The international main jury awarded three main prizes and numerous special mentions. The top hit ("Golden Bonsai") was the remarkable documentary film "Sacha" (26 min, 35 mm, B/W, 1999) by Walid Mokdadi who fled from Irak and now lives in Sweden. It describes the fate of the Russian boy Sacha who fell ill with diabetes at the age of five, went blind at 18 and died at 24. The jury was deeply impressed by the expressive narrative mode.
The FICC Jury awarded their "Don Quijote" prize to the Tunisian short feature film "Khemissa" (13 min, 35 mm, B/W, 2000) by Molka Mahdaoui. A woman of about 35 years of age tries to kill herself with sleeping pills and is disturbed by an old Bedouine woman who tries to distract her. The end of the film remains open. Reasons: "The jury was strongly impressed by the most sparingly used cinematographic means and yet powerful expression. The jury equally appreciates the outstanding performance of the main character".
The FICC Jury also gave two special mentions to the films "Sacha" (see above) and "Ils étaient 1à" (They were there) (Syria, 10 min, BETA, B/W, 2000) by Ammar Abdelkarim Albeik.

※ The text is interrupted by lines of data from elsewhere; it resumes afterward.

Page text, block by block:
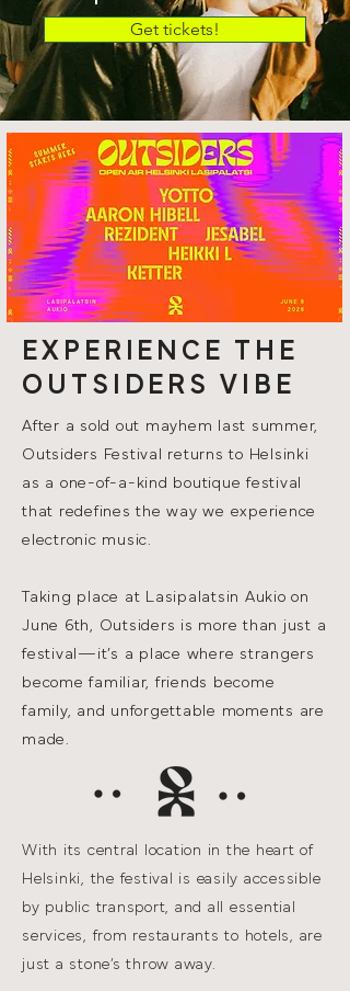
Get tickets!
EXPERIENCE THE
OUTSIDERS VIBE
After a sold out mayhem last summer,
Outsiders Festival returns to Helsinki
as a one-of-a-kind boutique festival
that redefines the way we experience
electronic music.
Taking place at Lasipalatsin Aukio on
June 6th, Outsiders is more than just a
festival—it’s a place where strangers
become familiar, friends become
family, and unforgettable moments are
made.
With its central location in the heart of
Helsinki, the festival is easily accessible
by public transport, and all essential
services, from restaurants to hotels, are
just a stone’s throw away.
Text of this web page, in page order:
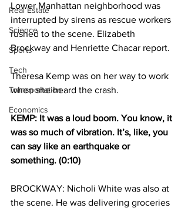
Real Estate
Science
Sports
Tech
Transportation
Economics
Lower Manhattan neighborhood was
interrupted by sirens as rescue workers
rushed to the scene. Elizabeth
Brockway and Henriette Chacar report.
Theresa Kemp was on her way to work
when she heard the crash.
KEMP: It was a loud boom. You know, it
was so much of vibration. It’s, like, you
can say like an earthquake or
something. (0:10)
BROCKWAY: Nicholi White was also at
the scene. He was delivering groceries
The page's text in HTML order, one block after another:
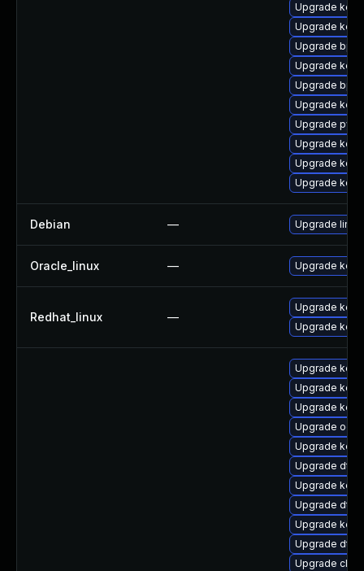
Upgrade
Upgrade
Upgrade
Upgrade
Upgrade
Upgrade
Upgrade
Upgrade
Upgrade
Upgrade
Debian — Upgrade linux
Oracle_linux — Upgrade
Redhat_linux —
Upgrade
Upgrade
Upgrade
Upgrade
Upgrade
Upgrade
Upgrade
Upgrade dtb-
Upgrade
Upgrade dtb-
Upgrade
Upgrade dtb-
Upgrade
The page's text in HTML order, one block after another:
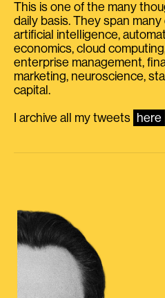
This is one of the many
daily basis. They span
artificial intelligence,
economics, cloud
enterprise management,
marketing, neuroscience,
capital.
I archive all my tweets here
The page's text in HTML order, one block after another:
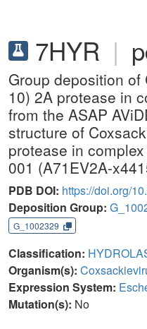
7HYR |
Group deposition
10) 2A protease in
from the ASAP
structure of
protease in
001 (A71EV2A-
PDB DOI: https://doi.org/
Deposition Group:
G_1002329
Classification:
Organism(s):
Expression System:
Mutation(s): No
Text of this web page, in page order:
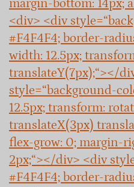
margin-bottom: 14px;
<div> <div
#F4F4F4; border-
width: 12.5px;
translateY(7px);“></
style=“background-
12.5px; transform:
translateX(3px)
flex-grow: 0; margin-
2px;“></div> <div
#F4F4F4; border-

The film is a nostalgic homage to remembrance in the form of discarded steam engines as symbols of human life.
Altogether the festival may well be considered as a very positive event especially because of its national focal point. It should be kept in mind as an interesting meeting point for young film makers. I also recommend to try to establish a regular FICC Jury there in the future.
Bernt Lindner, Member of the FICC Jury 2001, Augsburg / Germany, 9th June 2001.